Leading the Campaign for Economic and Financial Literacy

Jan 11 '08 #10

This thread has been closed and replies have been disabled. Please start a new discussion.

Similar topics

8
by: Charlotte Henkle | last post by:
Hello; I'm pondering how to count the number of times an item appears in total in a nested list. For example: myList=,,] I'd like to know that a appeared three times, and b appeared twice,...
16
by: It's me | last post by:
Okay, I give up. What's the best way to count number of items in a list? For instance, a=,4,5,] I want to know how many items are there in a (answer should be 7 - I don't want it to be 4)
5
by: Steven Bethard | last post by:
So, I have a list of lists, where the items in each sublist are of basically the same form. It looks something like: py> data = , .... .... , .... .... ] Now, I'd like to...
10
by: Adam Clauss | last post by:
I have a page containing a list box. This list may contain duplicate items - in which the ORDER is important. ex: a b b a is significant as compared to: b
5
by: Nathan Sokalski | last post by:
I have a user control that contains three variables which are accessed through public properties.

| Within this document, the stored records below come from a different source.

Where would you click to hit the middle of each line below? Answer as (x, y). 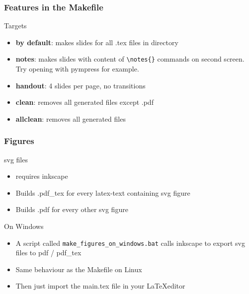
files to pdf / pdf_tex (48, 253)
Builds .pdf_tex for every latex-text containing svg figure (103, 192)
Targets (15, 26)
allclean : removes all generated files (71, 118)
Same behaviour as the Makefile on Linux (79, 269)
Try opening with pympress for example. (77, 69)
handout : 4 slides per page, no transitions (81, 85)
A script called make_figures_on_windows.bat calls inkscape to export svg (130, 243)
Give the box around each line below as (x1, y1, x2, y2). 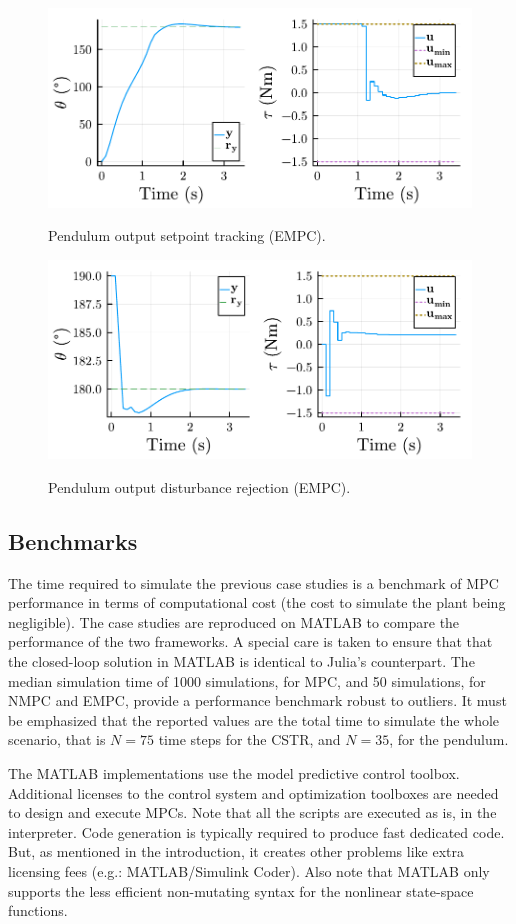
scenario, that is (8, 729, 106, 750)
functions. (8, 900, 68, 921)
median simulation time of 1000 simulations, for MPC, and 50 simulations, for (8, 670, 486, 691)
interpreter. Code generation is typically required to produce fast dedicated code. (8, 821, 505, 842)
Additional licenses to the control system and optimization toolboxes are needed (8, 782, 499, 803)
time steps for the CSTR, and (158, 729, 341, 750)
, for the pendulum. (389, 729, 509, 750)
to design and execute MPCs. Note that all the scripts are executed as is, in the (8, 802, 497, 823)
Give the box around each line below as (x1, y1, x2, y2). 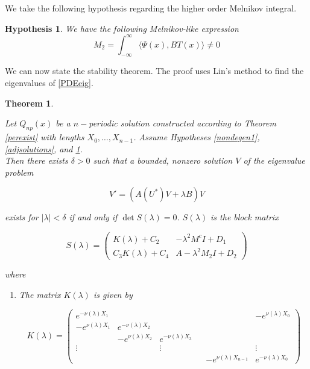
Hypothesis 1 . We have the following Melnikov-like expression (5, 22, 239, 34)
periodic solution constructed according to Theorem (89, 117, 276, 129)
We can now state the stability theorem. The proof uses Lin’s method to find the (5, 64, 304, 77)
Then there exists (5, 154, 68, 167)
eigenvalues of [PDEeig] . (5, 76, 93, 89)
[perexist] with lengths (5, 131, 84, 143)
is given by (93, 288, 133, 300)
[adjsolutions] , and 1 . (5, 142, 83, 155)
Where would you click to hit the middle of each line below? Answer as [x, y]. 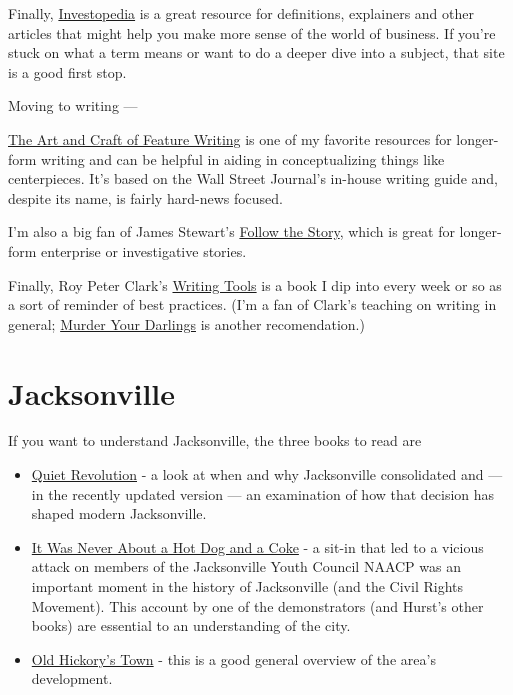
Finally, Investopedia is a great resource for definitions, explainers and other [241, 13]
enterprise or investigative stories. [144, 250]
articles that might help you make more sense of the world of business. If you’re [252, 32]
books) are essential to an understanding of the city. [191, 625]
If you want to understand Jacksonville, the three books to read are [215, 440]
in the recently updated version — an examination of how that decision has [263, 493]
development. [72, 678]
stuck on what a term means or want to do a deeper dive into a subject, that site [256, 52]
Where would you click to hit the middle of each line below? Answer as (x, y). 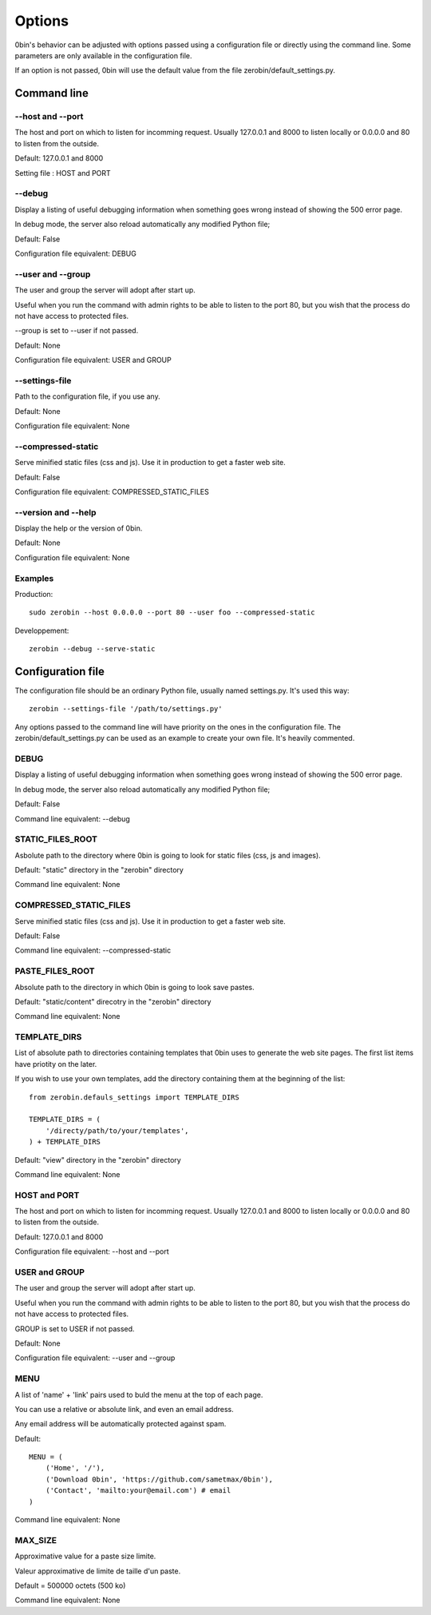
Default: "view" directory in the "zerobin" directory (98, 1160)
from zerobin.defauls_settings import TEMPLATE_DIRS (134, 1097)
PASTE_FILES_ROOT (55, 971)
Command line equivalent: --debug (73, 818)
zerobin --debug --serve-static (92, 649)
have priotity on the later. (56, 1064)
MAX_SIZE (36, 1540)
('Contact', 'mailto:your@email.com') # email (138, 1491)
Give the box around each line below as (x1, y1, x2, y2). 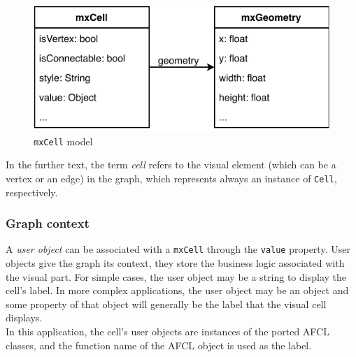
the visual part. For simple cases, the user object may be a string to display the (6, 269, 346, 284)
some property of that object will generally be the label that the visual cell (6, 296, 327, 311)
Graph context (6, 214, 90, 232)
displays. (6, 310, 43, 325)
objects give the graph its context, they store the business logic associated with (6, 256, 345, 270)
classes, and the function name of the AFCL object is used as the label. (6, 337, 312, 352)
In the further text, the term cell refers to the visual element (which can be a (6, 157, 336, 172)
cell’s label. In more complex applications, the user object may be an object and (6, 283, 349, 298)
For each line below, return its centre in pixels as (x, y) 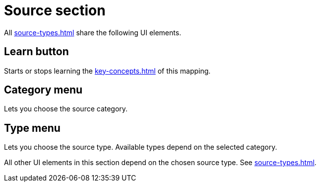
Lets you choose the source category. (66, 109)
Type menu (32, 128)
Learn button (36, 52)
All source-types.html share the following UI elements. (93, 32)
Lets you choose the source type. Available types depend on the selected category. (141, 147)
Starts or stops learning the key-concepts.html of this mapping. (107, 71)
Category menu (43, 90)
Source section (55, 10)
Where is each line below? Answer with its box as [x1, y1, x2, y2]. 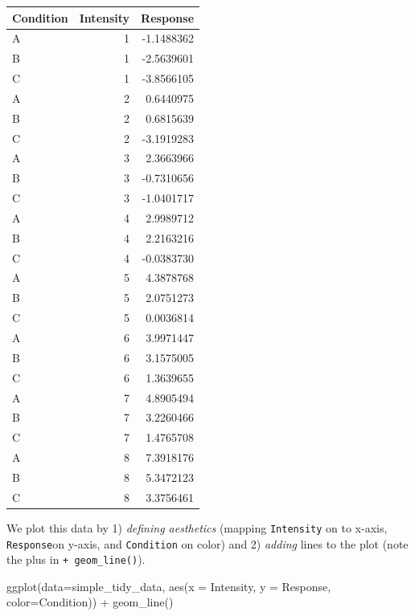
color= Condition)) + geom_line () [6, 594, 174, 610]
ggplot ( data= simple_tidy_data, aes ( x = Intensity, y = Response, [6, 577, 331, 594]
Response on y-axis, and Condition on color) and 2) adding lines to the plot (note [6, 535, 409, 552]
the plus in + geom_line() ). [6, 551, 146, 568]
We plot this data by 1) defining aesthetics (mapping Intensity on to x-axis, [6, 519, 388, 536]
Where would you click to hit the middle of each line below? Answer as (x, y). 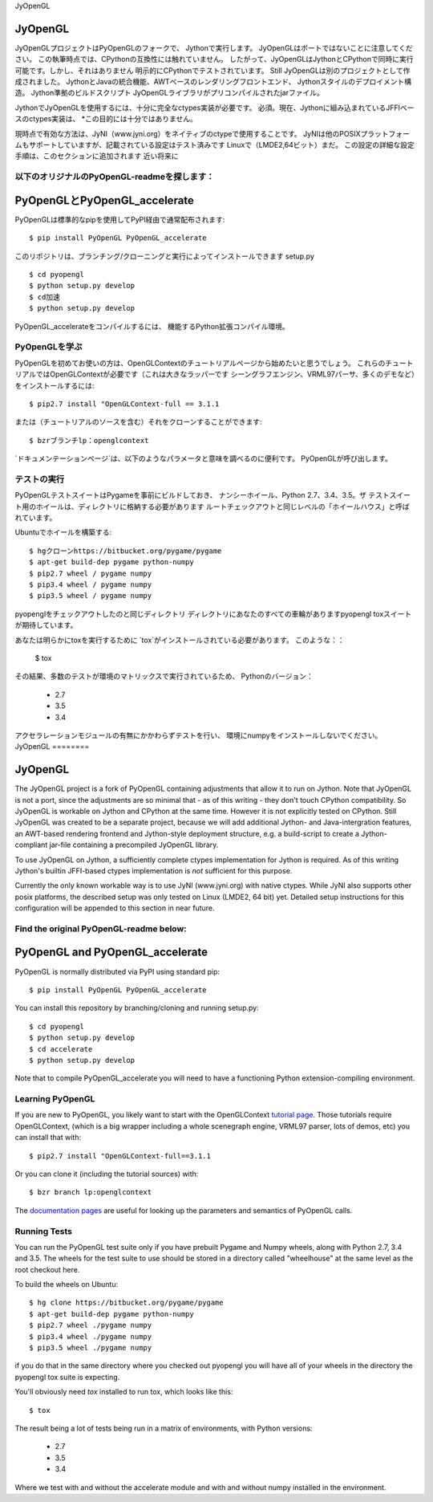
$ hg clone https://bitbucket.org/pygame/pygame (126, 1303)
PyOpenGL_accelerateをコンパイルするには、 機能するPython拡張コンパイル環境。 (152, 326)
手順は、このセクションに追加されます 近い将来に (97, 156)
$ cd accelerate (61, 1049)
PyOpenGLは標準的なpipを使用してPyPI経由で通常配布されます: (120, 219)
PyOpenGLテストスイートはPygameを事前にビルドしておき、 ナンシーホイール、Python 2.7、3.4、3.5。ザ (191, 495)
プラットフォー (385, 133)
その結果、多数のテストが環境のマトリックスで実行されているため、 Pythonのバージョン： (164, 676)
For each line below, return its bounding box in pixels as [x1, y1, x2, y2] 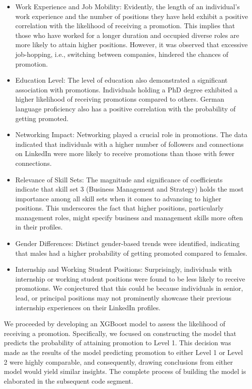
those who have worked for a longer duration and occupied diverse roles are [15, 30, 239, 40]
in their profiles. [15, 222, 63, 232]
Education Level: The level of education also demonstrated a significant [15, 75, 228, 85]
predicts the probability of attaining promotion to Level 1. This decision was [4, 337, 231, 348]
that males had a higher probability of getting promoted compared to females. [15, 248, 248, 258]
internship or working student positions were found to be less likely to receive [15, 273, 245, 283]
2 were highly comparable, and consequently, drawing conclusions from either [4, 356, 233, 367]
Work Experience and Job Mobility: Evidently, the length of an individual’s [15, 1, 240, 11]
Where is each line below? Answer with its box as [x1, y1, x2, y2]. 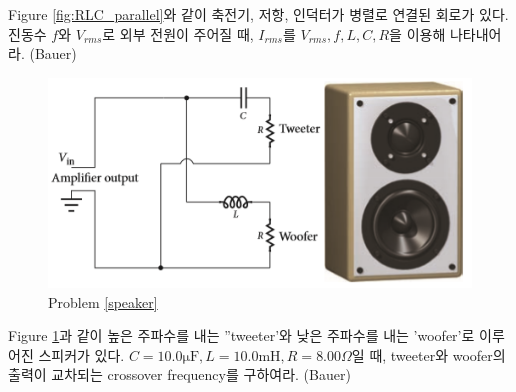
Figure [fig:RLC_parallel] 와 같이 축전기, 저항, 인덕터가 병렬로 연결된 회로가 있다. [8, 4, 509, 24]
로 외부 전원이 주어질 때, [102, 23, 254, 44]
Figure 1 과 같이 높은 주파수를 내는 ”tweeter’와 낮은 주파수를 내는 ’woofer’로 [8, 325, 475, 346]
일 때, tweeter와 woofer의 [351, 344, 506, 365]
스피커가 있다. [38, 344, 125, 365]
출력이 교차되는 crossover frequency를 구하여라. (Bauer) [8, 364, 351, 385]
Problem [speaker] [48, 291, 158, 312]
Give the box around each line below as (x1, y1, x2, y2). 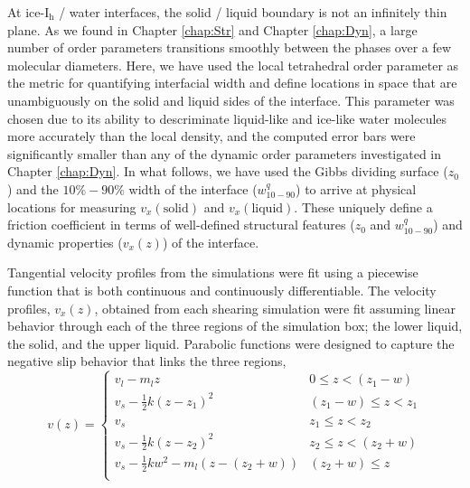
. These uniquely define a (294, 197, 433, 216)
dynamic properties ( (7, 232, 123, 251)
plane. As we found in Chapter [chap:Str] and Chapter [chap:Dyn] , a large (7, 20, 418, 39)
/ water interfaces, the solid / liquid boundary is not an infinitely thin (59, 3, 447, 21)
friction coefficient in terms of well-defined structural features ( (7, 215, 355, 234)
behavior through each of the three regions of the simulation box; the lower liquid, (7, 316, 463, 335)
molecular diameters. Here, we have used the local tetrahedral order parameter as (7, 55, 459, 74)
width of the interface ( (128, 179, 258, 198)
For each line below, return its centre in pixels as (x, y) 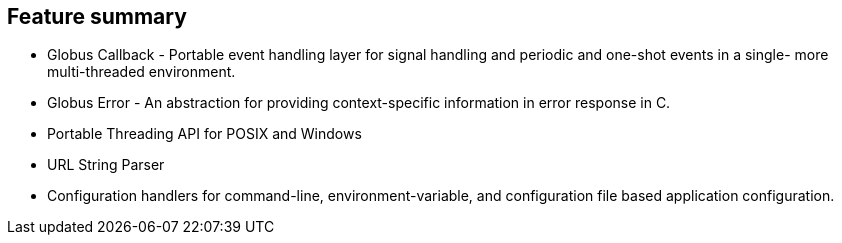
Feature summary (97, 16)
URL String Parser (106, 165)
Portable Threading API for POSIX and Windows (204, 134)
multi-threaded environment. (141, 72)
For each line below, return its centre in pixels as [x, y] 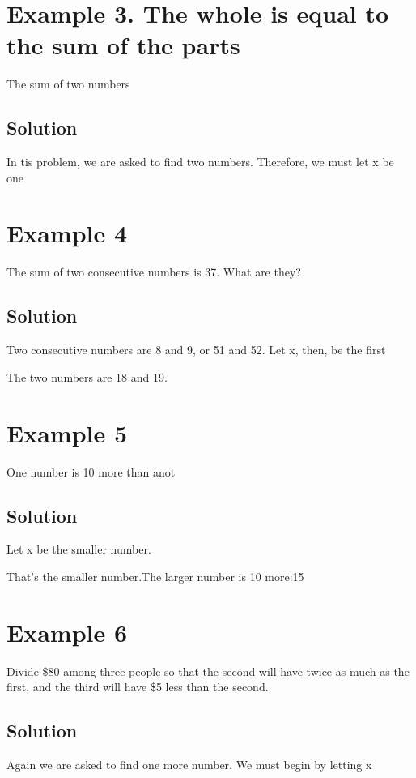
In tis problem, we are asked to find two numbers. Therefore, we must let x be [200, 162]
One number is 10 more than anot [91, 471]
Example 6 [67, 632]
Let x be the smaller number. [79, 549]
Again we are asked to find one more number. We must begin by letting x [189, 765]
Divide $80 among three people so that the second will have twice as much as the [208, 671]
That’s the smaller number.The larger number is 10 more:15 [155, 576]
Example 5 [67, 432]
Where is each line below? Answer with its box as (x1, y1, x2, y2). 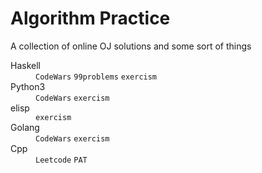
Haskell (10, 59, 41, 71)
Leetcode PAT (35, 155, 88, 165)
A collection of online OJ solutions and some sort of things (10, 40, 252, 52)
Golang (10, 121, 40, 133)
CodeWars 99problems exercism (35, 72, 158, 82)
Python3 (10, 80, 46, 92)
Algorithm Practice (10, 7, 171, 30)
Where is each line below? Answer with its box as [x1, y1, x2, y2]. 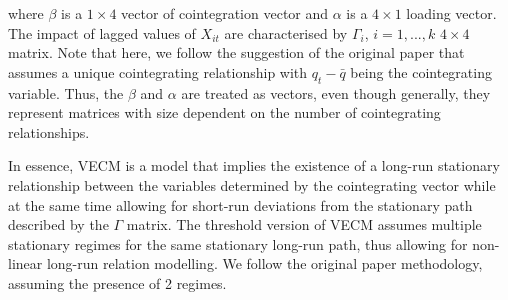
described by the [8, 214, 109, 235]
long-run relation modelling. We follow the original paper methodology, [46, 253, 483, 274]
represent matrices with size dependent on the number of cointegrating [8, 102, 441, 123]
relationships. [8, 121, 90, 142]
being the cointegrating [350, 61, 492, 82]
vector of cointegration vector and [121, 3, 329, 23]
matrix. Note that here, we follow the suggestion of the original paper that [8, 42, 465, 63]
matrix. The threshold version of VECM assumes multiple [126, 214, 482, 235]
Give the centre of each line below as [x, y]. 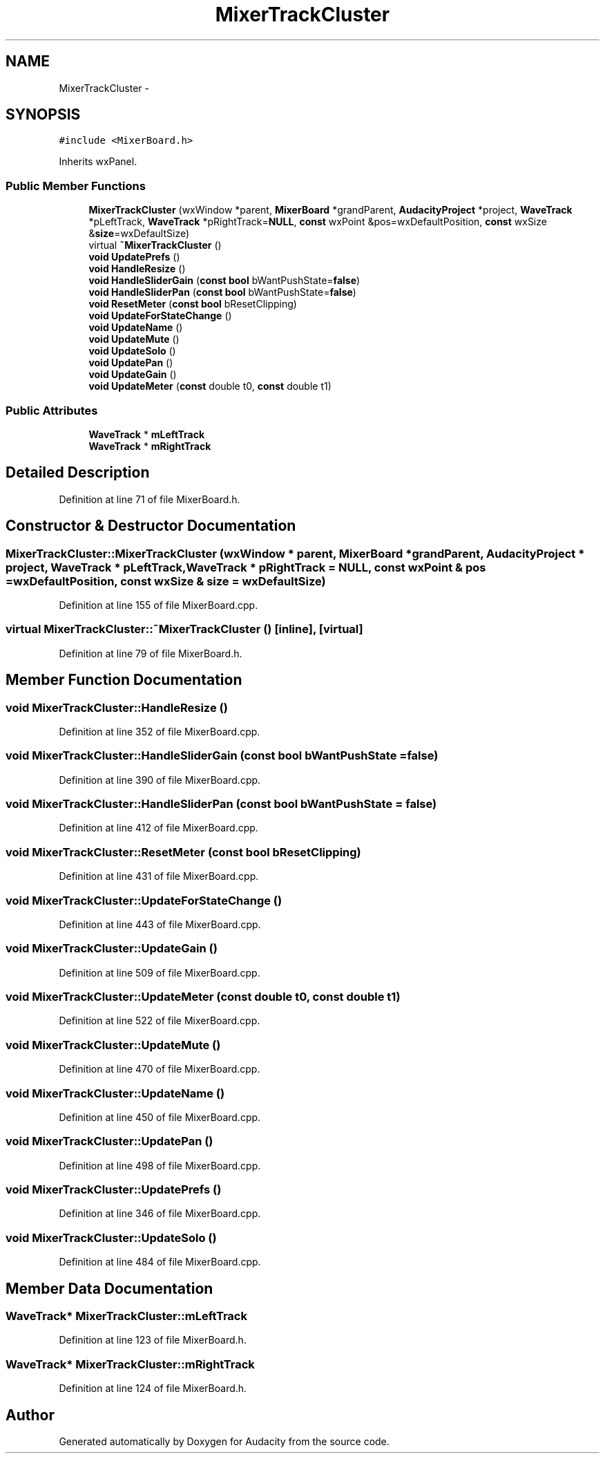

They are declared immediately below the "Web Form Designer Generated Code" section. Every time an...
1
by: Simon Forman | last post by:
I've got a function that I'd like to improve. It takes a list of lists and a "target" element, and it returns the set of the items in the lists that appear either before or after the target...
12
by: Dave Dean | last post by:
Hi all, I'm looking for a way to iterate through a list, two (or more) items at a time. Basically... myList = I'd like to be able to pull out two items at a time - simple examples would...
5
by: krisbee1983 | last post by:
Hello to all, I'm beginer in learning Python I wish somebody help me with solving this problem. I would like to read all text files wchich are in some folder. For this text files I need to make...
3
by: Gilles Ganault | last post by:
Hello I'd like to make sure there isn't an easier way to extract all the occurences found with re.finditer: ======================= req = urllib2.Request(url, None, headers) response =...
0
by: taylorcarr | last post by:
A Canon printer is a smart device known for being advanced, efficient, and reliable. It is designed for home, office, and hybrid workspace use and can also be used for a variety of purposes. However,...
0
by: Charles Arthur | last post by:
How do i turn on java script on a villaon, callus and itel keypad mobile phone
0
by: ryjfgjl | last post by:
If we have dozens or hundreds of excel to import into the database, if we use the excel import function provided by database editors such as navicat, it will be extremely tedious and time-consuming...
0
by: ryjfgjl | last post by:
In our work, we often receive Excel tables with data in the same format. If we want to analyze these data, it can be difficult to analyze them because the data is spread across multiple Excel files...
1
by: nemocccc | last post by:
hello, everyone, I want to develop a software for my android phone for daily needs, any suggestions?
1
by: Sonnysonu | last post by:
This is the data of csv file 1 2 3 1 2 3 1 2 3 1 2 3 2 3 2 3 3 the lengths should be different i have to store the data by column-wise with in the specific length. suppose the i have to...
0
marktang
by: marktang | last post by:
ONU (Optical Network Unit) is one of the key components for providing high-speed Internet services. Its primary function is to act as an endpoint device located at the user's premises. However,...
0
by: Hystou | last post by:
Most computers default to English, but sometimes we require a different language, especially when relocating. Forgot to request a specific language before your computer shipped? No problem! You can...
0
jinu1996
by: jinu1996 | last post by:
In today's digital age, having a compelling online presence is paramount for businesses aiming to thrive in a competitive landscape. At the heart of this digital strategy lies an intricately woven...

By using Bytes.com and it's services, you agree to our Privacy Policy and Terms of Use.

To disable or enable advertisements and analytics tracking please visit the manage ads & tracking page.